■ Task goal: Some entries follow. Reproduce exactly the lines starting at the one with "Nessa dinâmica, a doação extrema também é um" and stopping after the one with "ao limite. Mas".

****************************************

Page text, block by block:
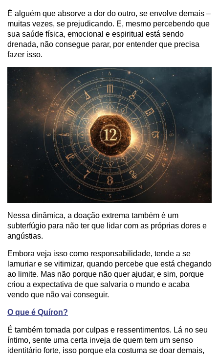
É alguém que absorve a dor do outro, se envolve demais –
muitas vezes, se prejudicando. E, mesmo percebendo que
sua saúde física, emocional e espiritual está sendo
drenada, não consegue parar, por entender que precisa
fazer isso.
Nessa dinâmica, a doação extrema também é um
subterfúgio para não ter que lidar com as próprias dores e
angústias.
Embora veja isso como responsabilidade, tende a se
lamuriar e se vitimizar, quando percebe que está chegando
ao limite. Mas não porque não quer ajudar, e sim, porque
criou a expectativa de que salvaria o mundo e acaba
vendo que não vai conseguir.
O que é Quíron?
É também tomada por culpas e ressentimentos. Lá no seu
íntimo, sente uma certa inveja de quem tem um senso
identitário forte, isso porque ela costuma se doar demais,

****************************************

■ Answer below:
Nessa dinâmica, a doação extrema também é um
subterfúgio para não ter que lidar com as próprias dores e
angústias.
Embora veja isso como responsabilidade, tende a se
lamuriar e se vitimizar, quando percebe que está chegando
ao limite. Mas não porque não quer ajudar, e sim, porque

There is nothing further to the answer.